Southwell Minster and Carlisle Cathedral
Following his appointment to the Ecclesiastical Commissioners in 1851 Christian began a number of important and lengthy church restorations. That at the old St Peter's Collegiate Church in Wolverhampton was begun in 1852 and involved the rebuilding of the chancel, completed in the Decorated Gothic style in 1865. Most notable were his restorations of Southwell Minster in Nottinghamshire, begun in 1851, and Carlisle Cathedral in Cumbria (1853–70). At Southwell the work went on for 37 years, repairing the walls and masonry and re-roofing the building and its famous Chapter House to the original steeper pitch. The building of the impressive pyramidal spires on the western towers (1881) restored a lost feature to the church – the originals had been destroyed in a fire of 1711 and Christian's work replaced flat roofs of 1802. In 1884 the church was created a cathedral for the new diocese of Nottinghamshire and Derbyshire and its first bishop George Ridding (1828–1904), previously headmaster of Winchester College installed there.
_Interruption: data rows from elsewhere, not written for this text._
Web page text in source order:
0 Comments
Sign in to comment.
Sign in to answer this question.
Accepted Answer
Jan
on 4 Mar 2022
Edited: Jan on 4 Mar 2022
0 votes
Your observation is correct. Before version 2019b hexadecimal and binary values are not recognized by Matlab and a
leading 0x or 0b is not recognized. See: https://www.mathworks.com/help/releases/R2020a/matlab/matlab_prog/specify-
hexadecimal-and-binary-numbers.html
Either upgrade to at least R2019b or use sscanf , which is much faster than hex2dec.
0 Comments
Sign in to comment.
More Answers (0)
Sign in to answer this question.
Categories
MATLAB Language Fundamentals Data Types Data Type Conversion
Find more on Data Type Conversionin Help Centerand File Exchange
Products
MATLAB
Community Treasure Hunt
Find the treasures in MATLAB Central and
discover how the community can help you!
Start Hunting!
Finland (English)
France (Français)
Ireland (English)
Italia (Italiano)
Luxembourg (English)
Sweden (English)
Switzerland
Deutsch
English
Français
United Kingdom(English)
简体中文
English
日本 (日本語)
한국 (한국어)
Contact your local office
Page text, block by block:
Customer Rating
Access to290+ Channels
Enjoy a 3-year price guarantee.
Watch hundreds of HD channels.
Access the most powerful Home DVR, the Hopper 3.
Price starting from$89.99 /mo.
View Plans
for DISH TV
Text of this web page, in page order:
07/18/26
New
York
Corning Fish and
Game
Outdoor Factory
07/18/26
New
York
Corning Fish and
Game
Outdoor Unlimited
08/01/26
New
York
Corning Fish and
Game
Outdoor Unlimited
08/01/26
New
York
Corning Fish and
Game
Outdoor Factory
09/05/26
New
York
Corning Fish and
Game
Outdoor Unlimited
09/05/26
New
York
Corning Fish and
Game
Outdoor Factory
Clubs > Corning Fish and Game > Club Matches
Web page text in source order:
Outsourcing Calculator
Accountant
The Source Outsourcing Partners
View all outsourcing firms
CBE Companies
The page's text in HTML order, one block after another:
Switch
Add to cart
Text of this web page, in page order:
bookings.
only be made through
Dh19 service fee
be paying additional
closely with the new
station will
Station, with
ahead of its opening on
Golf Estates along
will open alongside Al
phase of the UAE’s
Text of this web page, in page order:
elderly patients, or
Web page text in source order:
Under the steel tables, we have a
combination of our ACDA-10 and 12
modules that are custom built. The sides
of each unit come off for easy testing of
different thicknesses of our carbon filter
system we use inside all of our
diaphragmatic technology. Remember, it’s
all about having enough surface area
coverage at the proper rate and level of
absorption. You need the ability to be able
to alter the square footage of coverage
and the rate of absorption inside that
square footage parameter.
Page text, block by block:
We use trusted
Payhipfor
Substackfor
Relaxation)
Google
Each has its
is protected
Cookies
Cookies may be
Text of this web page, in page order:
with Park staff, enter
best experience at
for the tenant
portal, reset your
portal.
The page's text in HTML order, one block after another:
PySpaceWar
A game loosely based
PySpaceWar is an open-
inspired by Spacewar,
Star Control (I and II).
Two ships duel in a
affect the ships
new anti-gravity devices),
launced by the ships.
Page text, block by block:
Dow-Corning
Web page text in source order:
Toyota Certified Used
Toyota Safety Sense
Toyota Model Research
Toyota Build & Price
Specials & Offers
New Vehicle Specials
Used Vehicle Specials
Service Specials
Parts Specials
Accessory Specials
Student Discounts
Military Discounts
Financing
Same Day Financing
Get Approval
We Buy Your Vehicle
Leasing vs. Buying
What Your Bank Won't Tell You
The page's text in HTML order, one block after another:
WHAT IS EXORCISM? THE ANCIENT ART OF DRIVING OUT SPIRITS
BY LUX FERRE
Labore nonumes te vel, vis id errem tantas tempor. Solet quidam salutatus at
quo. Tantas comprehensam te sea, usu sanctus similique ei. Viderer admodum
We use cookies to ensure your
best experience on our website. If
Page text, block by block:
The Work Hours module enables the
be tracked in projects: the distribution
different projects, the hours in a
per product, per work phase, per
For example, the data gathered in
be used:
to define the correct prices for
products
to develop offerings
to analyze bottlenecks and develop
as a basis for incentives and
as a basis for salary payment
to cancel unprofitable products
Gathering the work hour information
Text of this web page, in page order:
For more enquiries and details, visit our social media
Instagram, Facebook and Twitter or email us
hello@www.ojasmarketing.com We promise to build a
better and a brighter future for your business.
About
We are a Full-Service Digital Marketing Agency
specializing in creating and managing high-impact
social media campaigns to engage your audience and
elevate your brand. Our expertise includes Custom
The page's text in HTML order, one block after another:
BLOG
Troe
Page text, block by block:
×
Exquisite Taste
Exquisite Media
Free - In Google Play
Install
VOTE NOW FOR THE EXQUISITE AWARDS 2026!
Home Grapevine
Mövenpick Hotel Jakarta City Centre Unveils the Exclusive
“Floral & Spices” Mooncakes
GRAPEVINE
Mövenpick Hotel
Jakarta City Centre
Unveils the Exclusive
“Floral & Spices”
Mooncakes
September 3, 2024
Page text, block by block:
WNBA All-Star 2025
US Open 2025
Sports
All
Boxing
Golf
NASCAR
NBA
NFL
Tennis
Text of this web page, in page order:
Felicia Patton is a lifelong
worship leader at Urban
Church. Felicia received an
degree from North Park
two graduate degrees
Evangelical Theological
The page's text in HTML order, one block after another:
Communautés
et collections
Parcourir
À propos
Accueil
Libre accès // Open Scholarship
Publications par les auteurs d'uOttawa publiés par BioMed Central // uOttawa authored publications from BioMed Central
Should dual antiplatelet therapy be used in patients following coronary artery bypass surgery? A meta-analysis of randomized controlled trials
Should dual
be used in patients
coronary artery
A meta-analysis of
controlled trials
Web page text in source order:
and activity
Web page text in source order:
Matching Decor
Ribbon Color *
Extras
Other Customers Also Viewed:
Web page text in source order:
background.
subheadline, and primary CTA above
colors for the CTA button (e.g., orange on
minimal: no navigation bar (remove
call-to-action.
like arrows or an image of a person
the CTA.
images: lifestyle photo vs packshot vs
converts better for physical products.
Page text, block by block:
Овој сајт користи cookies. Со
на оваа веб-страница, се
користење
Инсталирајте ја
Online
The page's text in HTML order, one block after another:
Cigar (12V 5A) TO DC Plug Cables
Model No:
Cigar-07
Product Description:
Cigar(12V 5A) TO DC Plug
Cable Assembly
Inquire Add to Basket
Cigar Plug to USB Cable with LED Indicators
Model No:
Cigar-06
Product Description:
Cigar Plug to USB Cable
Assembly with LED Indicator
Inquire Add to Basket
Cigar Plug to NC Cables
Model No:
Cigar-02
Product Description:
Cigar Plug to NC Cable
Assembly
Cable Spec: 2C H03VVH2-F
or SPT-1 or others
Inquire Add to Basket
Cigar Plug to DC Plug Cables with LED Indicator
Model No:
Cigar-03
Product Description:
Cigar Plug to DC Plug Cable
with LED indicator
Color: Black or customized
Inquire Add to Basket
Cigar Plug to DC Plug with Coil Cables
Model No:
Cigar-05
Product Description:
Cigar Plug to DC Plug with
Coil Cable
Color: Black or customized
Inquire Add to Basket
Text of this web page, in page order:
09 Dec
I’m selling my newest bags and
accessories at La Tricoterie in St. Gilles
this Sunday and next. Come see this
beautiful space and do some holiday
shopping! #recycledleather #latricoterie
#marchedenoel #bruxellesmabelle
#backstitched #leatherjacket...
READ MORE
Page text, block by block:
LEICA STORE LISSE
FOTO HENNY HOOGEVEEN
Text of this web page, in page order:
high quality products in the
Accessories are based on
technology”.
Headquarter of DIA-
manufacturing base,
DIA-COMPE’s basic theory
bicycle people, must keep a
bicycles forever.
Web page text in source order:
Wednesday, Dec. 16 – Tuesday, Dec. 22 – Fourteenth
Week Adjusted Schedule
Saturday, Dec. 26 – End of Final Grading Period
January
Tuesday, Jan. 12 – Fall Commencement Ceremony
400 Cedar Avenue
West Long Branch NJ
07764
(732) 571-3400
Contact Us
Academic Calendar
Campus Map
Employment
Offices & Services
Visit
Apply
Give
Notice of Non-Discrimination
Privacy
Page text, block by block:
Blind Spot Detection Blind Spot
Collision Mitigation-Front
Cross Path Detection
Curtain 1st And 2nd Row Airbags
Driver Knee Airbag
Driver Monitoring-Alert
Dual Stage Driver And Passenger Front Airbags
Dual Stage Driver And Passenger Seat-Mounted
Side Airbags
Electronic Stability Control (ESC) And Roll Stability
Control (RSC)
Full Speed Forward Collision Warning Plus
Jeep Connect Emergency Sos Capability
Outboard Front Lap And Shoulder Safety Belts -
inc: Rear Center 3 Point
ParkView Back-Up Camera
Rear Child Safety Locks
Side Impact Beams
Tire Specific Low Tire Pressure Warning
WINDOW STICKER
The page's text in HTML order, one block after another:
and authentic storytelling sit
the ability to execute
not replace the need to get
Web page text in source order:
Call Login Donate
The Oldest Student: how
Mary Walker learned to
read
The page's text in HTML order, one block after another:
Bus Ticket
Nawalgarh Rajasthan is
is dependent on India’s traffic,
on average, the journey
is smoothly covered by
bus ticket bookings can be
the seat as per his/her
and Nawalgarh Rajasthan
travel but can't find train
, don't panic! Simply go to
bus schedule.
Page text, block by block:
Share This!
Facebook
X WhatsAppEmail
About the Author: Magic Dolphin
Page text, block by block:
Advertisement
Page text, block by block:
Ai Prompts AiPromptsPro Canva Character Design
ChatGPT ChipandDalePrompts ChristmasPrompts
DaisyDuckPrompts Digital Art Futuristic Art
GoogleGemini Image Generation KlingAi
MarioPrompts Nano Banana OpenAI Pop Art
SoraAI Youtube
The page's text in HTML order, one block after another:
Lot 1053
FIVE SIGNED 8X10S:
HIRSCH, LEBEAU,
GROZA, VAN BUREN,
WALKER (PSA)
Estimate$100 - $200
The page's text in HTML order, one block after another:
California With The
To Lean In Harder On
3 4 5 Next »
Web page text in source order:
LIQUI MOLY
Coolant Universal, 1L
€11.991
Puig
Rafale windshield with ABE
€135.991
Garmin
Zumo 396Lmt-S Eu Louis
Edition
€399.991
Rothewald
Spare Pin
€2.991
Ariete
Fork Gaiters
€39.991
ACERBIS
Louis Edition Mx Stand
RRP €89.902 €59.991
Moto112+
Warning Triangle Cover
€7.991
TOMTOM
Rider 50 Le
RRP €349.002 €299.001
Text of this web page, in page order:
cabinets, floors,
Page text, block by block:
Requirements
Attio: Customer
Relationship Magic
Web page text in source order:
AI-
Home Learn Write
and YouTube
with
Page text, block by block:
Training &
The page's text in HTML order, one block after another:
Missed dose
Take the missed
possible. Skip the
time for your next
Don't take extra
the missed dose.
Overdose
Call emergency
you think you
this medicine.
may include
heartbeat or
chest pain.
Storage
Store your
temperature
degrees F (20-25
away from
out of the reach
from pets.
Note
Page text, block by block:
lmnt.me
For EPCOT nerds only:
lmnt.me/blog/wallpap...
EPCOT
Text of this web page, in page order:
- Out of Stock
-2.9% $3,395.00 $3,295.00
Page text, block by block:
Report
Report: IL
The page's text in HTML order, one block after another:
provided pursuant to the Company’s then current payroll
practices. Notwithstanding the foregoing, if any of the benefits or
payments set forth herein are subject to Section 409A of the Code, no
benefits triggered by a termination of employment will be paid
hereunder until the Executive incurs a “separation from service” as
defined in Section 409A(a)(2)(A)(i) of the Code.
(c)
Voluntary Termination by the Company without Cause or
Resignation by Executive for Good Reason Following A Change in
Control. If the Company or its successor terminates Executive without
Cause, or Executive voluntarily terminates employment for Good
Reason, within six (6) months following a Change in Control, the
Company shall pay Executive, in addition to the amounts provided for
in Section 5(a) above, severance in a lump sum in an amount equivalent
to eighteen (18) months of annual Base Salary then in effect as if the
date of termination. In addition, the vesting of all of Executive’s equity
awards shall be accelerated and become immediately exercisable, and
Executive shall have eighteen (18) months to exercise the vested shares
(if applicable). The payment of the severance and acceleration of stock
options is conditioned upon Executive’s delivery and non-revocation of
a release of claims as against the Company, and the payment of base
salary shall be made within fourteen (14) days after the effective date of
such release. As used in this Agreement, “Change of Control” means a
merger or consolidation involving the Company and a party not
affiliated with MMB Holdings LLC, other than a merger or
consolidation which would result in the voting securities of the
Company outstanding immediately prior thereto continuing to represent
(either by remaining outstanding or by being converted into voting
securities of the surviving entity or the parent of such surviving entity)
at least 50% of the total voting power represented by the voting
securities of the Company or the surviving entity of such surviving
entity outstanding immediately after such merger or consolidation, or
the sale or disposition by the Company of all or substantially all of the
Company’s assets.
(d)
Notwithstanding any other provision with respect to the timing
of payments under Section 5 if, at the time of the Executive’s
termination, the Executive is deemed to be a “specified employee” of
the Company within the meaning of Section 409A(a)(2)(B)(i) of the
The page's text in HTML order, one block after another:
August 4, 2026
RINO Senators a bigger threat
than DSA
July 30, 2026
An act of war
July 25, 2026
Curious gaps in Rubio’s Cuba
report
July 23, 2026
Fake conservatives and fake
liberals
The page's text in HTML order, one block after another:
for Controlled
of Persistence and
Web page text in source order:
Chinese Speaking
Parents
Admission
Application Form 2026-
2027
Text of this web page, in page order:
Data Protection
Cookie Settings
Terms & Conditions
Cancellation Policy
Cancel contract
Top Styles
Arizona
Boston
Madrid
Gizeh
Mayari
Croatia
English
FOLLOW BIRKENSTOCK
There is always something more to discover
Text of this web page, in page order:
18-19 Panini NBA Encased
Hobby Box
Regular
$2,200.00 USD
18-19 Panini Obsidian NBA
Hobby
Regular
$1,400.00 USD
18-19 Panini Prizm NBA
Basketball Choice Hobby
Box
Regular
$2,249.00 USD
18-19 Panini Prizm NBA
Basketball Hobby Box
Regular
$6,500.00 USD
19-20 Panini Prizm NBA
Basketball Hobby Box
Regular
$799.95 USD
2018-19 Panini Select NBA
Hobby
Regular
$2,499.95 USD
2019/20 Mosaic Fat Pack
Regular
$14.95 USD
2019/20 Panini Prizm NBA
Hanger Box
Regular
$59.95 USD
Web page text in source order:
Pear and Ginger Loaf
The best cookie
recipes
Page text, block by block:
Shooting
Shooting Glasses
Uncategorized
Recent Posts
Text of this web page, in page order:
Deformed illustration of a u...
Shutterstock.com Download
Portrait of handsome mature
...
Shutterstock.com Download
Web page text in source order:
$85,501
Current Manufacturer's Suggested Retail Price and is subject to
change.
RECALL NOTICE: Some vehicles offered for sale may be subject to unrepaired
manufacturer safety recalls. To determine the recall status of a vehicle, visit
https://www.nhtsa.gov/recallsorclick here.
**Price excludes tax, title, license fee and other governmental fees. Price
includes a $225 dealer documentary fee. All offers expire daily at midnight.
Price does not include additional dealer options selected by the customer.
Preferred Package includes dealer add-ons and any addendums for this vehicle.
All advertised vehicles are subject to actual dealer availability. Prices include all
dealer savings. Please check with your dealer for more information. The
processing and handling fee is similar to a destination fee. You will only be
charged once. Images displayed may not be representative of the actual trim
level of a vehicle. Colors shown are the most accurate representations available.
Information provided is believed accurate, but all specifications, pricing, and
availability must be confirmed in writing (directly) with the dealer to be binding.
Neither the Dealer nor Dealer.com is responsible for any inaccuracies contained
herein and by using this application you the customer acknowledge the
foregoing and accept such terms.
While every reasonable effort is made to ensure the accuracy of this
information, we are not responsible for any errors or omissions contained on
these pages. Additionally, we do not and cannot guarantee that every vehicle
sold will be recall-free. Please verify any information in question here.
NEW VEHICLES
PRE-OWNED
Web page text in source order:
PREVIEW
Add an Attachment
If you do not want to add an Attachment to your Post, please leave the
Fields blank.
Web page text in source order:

Among Christian's best original churches are Holy Trinity, Sunk Island in the East Riding of Yorkshire (completed in 1877), St Matthew's Church in Cheltenham, Gloucestershire (1878–79) and his masterpiece St Mark's Church, Leicester (1869–72) all cited in his RIBA Royal Gold Medal award of 1887. Holy Trinity displays his most typical red brick lancet style with nave and chancel under a single steep-pitched high roof, a deep apse to the chancel and a bold impressive tower topped by a pyramidal spire. The tower has another familiar feature, a projecting circular stair-turret to its east side which is capped by its own small curved roof.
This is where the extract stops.